## Your task
From the records below, print only the part that opens with the line containing "root and toward" and closes with the line containing "The on an octree"; omit the pictures.

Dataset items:
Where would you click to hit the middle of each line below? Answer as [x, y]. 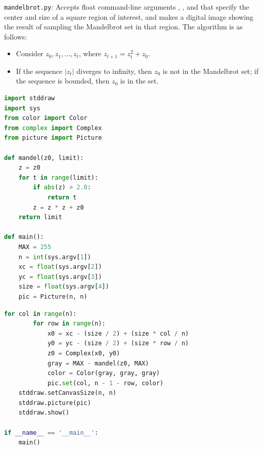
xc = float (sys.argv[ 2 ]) [60, 267]
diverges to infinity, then [114, 71]
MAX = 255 [35, 247]
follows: [16, 36]
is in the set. [139, 81]
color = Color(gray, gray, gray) [103, 373]
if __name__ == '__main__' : [51, 433]
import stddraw [30, 98]
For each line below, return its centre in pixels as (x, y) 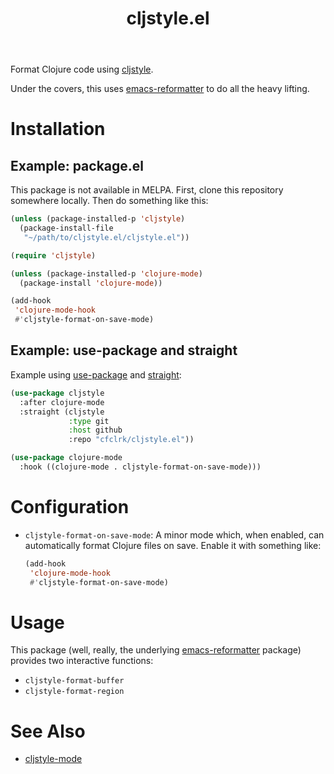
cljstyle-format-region (74, 692)
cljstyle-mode (53, 759)
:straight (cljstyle (62, 412)
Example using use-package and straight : (96, 374)
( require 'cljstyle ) (53, 255)
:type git (89, 421)
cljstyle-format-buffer (74, 681)
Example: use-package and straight (124, 350)
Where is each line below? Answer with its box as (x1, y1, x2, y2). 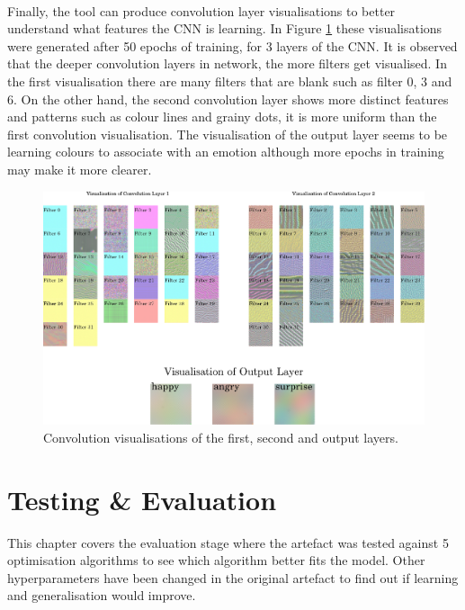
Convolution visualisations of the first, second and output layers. (43, 427, 398, 446)
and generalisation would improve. (7, 586, 196, 605)
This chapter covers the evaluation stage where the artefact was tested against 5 (7, 533, 449, 552)
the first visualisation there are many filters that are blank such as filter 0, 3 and (7, 71, 452, 90)
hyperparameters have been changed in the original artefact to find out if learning (7, 568, 459, 587)
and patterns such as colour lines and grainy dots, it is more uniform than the (7, 107, 437, 126)
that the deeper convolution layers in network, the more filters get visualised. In (7, 54, 447, 73)
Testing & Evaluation (7, 480, 277, 517)
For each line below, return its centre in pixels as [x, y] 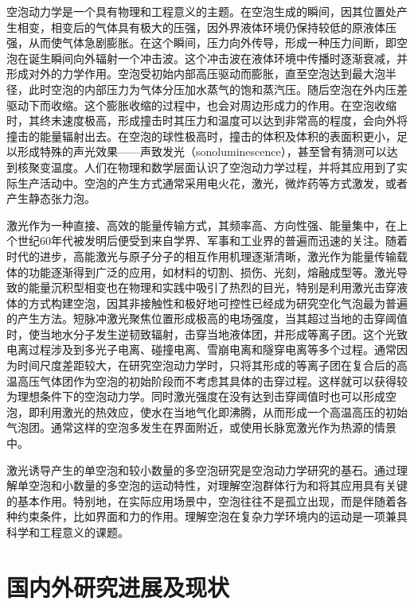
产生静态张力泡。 [51, 198]
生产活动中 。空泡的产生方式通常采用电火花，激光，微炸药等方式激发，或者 [212, 182]
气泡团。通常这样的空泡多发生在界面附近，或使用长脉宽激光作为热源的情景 [201, 427]
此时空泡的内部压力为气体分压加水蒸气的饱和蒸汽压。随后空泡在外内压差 [218, 89]
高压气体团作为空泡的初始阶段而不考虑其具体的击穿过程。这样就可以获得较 [212, 380]
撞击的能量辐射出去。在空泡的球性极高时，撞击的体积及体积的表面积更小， [201, 136]
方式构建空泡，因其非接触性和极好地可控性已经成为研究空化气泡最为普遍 [218, 302]
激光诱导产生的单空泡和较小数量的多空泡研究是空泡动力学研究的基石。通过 [201, 469]
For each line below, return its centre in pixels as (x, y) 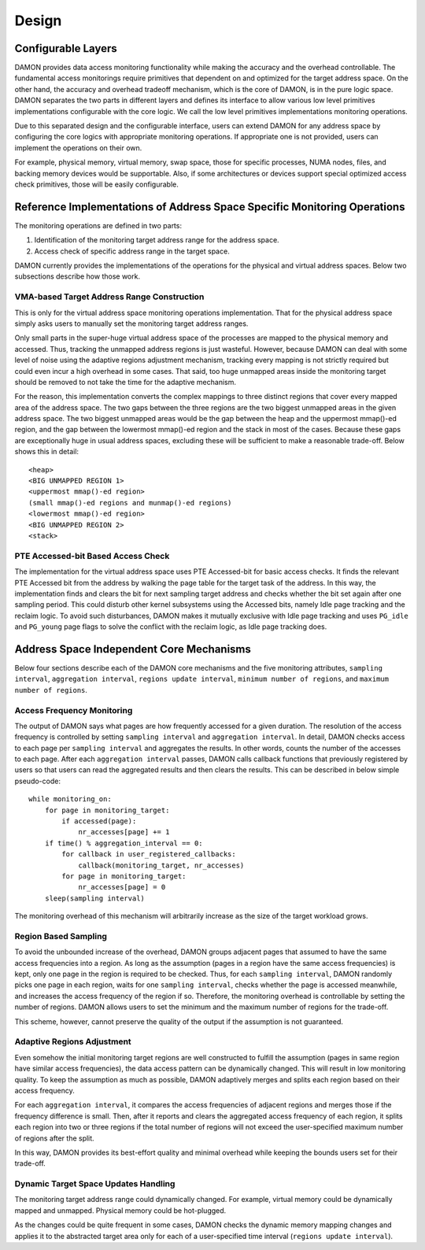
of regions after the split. (54, 1138)
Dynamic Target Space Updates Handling (95, 1184)
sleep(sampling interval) (95, 898)
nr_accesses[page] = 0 (122, 887)
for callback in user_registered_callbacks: (149, 854)
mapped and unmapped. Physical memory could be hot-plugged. (120, 1210)
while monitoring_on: (70, 799)
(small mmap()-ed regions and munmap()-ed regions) (130, 503)
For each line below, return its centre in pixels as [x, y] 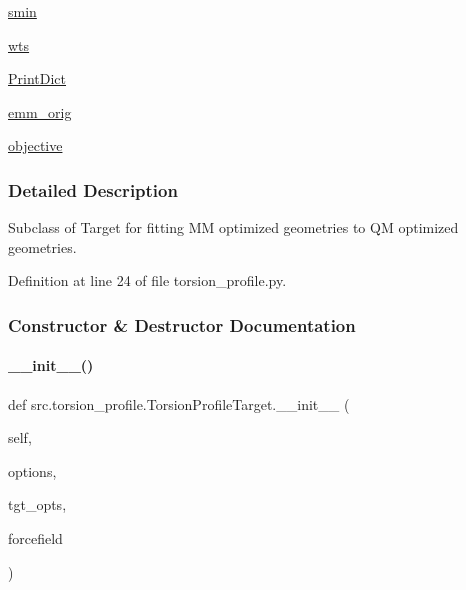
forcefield [35, 537]
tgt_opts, [37, 504]
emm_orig [40, 111]
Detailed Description [93, 189]
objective [35, 145]
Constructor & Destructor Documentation [182, 324]
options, [32, 470]
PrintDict [37, 78]
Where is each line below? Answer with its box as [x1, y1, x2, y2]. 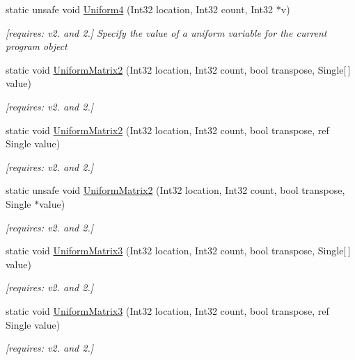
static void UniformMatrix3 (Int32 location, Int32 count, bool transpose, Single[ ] [6, 243, 351, 258]
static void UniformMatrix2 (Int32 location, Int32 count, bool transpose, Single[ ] [6, 62, 351, 76]
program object [6, 39, 68, 54]
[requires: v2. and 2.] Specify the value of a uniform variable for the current [6, 25, 327, 40]
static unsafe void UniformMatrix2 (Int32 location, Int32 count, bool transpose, [6, 183, 345, 197]
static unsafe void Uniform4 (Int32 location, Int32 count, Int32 [6, 2, 274, 16]
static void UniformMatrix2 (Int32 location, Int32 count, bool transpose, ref [6, 122, 329, 137]
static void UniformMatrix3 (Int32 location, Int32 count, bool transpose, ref [6, 303, 329, 318]
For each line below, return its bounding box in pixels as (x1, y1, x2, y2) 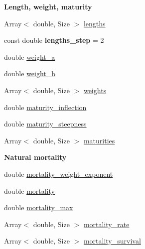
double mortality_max (4, 202, 73, 213)
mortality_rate (83, 219, 130, 229)
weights (83, 85, 107, 95)
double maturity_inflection (4, 102, 87, 112)
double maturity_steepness (4, 119, 87, 129)
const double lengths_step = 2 (4, 35, 104, 45)
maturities (83, 135, 115, 145)
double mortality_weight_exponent (4, 168, 113, 179)
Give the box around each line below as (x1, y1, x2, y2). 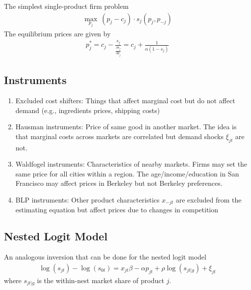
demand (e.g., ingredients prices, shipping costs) (15, 105, 160, 115)
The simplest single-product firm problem (4, 1, 129, 11)
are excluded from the (176, 194, 242, 204)
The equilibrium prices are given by (4, 28, 111, 38)
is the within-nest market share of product (37, 275, 164, 285)
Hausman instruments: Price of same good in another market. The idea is (15, 121, 237, 132)
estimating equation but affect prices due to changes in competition (15, 204, 219, 215)
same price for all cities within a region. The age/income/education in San (15, 168, 239, 178)
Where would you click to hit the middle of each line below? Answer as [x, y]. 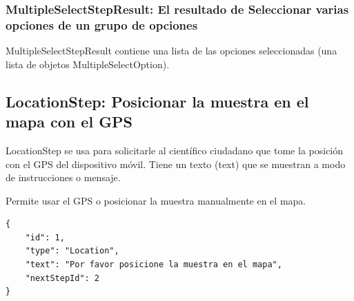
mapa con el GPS [69, 122]
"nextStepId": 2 [62, 278]
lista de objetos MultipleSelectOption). [88, 64]
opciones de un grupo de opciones [102, 24]
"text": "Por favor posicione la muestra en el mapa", [154, 265]
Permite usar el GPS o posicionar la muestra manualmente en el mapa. [156, 200]
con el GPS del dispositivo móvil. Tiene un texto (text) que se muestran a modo [176, 164]
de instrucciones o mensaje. [63, 177]
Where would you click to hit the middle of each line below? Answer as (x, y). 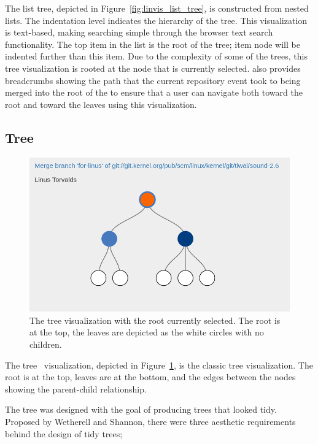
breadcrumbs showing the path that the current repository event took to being (153, 80)
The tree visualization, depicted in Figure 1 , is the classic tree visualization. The (159, 365)
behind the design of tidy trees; (64, 433)
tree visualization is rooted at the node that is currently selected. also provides (153, 68)
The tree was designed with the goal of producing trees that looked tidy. (141, 409)
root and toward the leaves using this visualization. (101, 104)
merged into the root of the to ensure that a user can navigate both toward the (154, 92)
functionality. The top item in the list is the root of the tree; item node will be (153, 44)
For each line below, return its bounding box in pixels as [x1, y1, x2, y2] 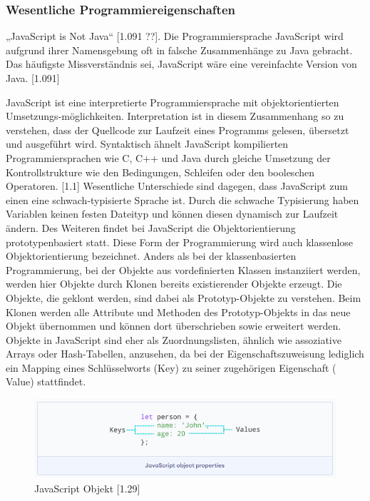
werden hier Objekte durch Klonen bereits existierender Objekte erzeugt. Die [6, 276, 342, 291]
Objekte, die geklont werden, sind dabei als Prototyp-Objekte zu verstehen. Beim [6, 290, 361, 305]
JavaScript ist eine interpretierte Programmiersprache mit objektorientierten [6, 94, 339, 109]
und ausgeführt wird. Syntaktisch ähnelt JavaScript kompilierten [6, 136, 289, 151]
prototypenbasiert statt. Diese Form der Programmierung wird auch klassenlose [6, 234, 354, 249]
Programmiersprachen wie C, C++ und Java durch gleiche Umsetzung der [6, 150, 331, 165]
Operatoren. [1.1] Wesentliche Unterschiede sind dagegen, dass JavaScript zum [6, 178, 348, 193]
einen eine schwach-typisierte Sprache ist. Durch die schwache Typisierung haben [6, 192, 359, 207]
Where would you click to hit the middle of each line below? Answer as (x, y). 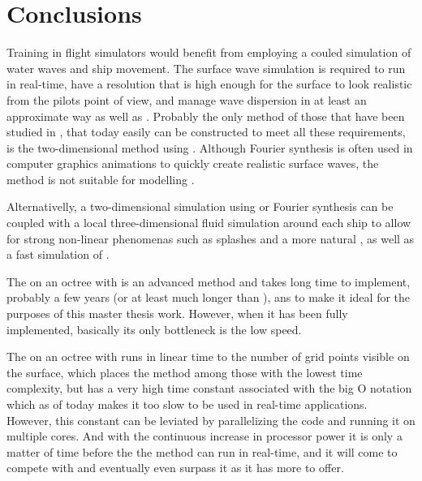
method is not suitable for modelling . (101, 179)
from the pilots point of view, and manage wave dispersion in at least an (187, 99)
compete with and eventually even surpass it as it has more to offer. (175, 468)
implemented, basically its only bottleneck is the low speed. (154, 329)
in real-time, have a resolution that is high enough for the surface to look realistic (209, 84)
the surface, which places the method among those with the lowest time (185, 372)
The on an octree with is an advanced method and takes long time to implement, (209, 281)
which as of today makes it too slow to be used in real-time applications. (187, 404)
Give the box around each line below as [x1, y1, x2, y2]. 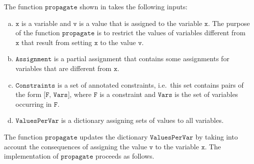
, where [70, 89, 92, 99]
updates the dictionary [79, 131, 148, 141]
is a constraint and [100, 89, 156, 99]
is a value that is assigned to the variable [79, 18, 203, 28]
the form [15, 89, 42, 99]
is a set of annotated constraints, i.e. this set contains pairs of [57, 79, 244, 90]
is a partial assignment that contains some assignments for [53, 53, 229, 64]
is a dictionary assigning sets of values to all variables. [61, 115, 224, 125]
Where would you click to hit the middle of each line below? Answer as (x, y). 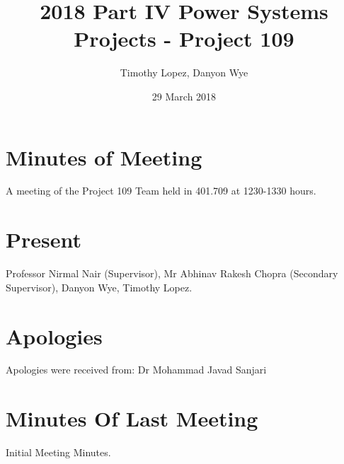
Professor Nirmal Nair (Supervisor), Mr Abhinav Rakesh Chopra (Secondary (172, 273)
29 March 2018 (184, 96)
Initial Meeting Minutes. (58, 452)
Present (44, 239)
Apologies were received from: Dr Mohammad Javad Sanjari (136, 370)
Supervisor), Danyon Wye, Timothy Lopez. (99, 287)
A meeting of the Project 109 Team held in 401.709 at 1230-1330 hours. (161, 191)
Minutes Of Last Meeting (132, 418)
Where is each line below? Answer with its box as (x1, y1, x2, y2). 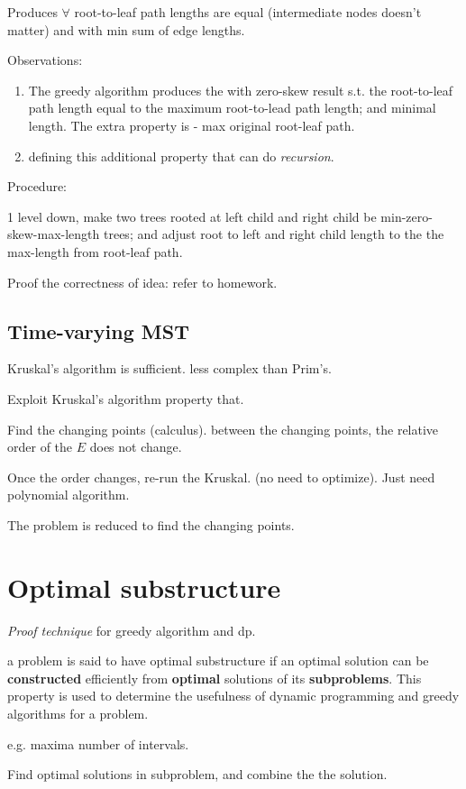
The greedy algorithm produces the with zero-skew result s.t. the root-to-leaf (28, 80, 453, 99)
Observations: (7, 50, 83, 69)
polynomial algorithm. (7, 485, 130, 504)
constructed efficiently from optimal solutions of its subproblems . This (7, 668, 422, 687)
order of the (7, 437, 73, 456)
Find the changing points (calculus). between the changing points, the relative (7, 419, 439, 438)
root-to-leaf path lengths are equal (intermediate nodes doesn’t (74, 3, 422, 21)
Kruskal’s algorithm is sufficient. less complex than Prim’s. (7, 359, 332, 378)
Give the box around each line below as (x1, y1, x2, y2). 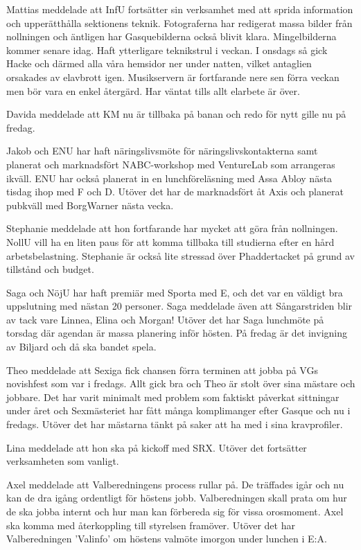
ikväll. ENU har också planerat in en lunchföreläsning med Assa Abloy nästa (6, 170, 333, 185)
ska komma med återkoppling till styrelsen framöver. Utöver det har (6, 517, 295, 532)
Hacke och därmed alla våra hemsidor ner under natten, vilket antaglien (6, 56, 312, 71)
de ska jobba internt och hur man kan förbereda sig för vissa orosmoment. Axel (6, 504, 344, 518)
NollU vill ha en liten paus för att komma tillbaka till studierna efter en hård (6, 234, 335, 249)
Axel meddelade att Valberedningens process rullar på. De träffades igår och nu (6, 477, 344, 491)
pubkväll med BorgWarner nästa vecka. (6, 197, 174, 212)
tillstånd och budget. (6, 262, 94, 276)
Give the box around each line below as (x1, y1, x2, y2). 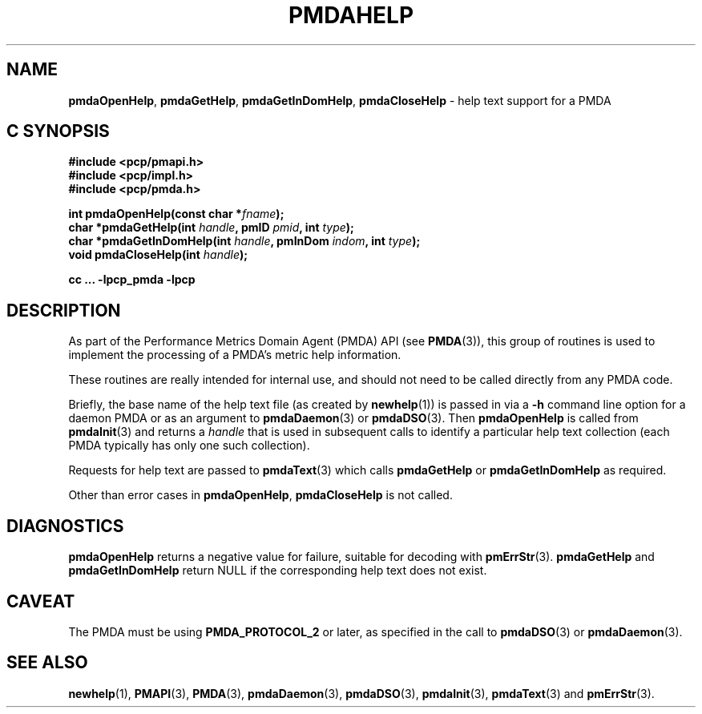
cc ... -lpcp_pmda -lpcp (68, 272, 196, 287)
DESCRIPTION (6, 300, 121, 321)
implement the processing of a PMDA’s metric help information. (68, 348, 401, 362)
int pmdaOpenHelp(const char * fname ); (68, 207, 284, 221)
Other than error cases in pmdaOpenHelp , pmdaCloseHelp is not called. (68, 488, 453, 502)
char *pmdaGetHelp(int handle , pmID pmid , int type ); (68, 220, 354, 235)
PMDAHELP (288, 2, 414, 29)
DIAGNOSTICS (6, 515, 124, 536)

## Expected answer
root and toward the leaves using this visualization. (101, 104)
merged into the root of the to ensure that a user can navigate both toward the (154, 92)
functionality. The top item in the list is the root of the tree; item node will be (153, 44)
For each line below, return its bounding box in pixels as [x1, y1, x2, y2] 
werden hier Objekte durch Klonen bereits existierender Objekte erzeugt. Die [6, 276, 342, 291]
Objekte, die geklont werden, sind dabei als Prototyp-Objekte zu verstehen. Beim [6, 290, 361, 305]
JavaScript ist eine interpretierte Programmiersprache mit objektorientierten [6, 94, 339, 109]
und ausgeführt wird. Syntaktisch ähnelt JavaScript kompilierten [6, 136, 289, 151]
prototypenbasiert statt. Diese Form der Programmierung wird auch klassenlose [6, 234, 354, 249]
Programmiersprachen wie C, C++ und Java durch gleiche Umsetzung der [6, 150, 331, 165]
Operatoren. [1.1] Wesentliche Unterschiede sind dagegen, dass JavaScript zum [6, 178, 348, 193]
einen eine schwach-typisierte Sprache ist. Durch die schwache Typisierung haben [6, 192, 359, 207]
Where would you click to hit the middle of each line below? Answer as (x, y). 
method is not suitable for modelling . (101, 179)
from the pilots point of view, and manage wave dispersion in at least an (187, 99)
compete with and eventually even surpass it as it has more to offer. (175, 468)
implemented, basically its only bottleneck is the low speed. (154, 329)
in real-time, have a resolution that is high enough for the surface to look realistic (209, 84)
the surface, which places the method among those with the lowest time (185, 372)
The on an octree with is an advanced method and takes long time to implement, (209, 281)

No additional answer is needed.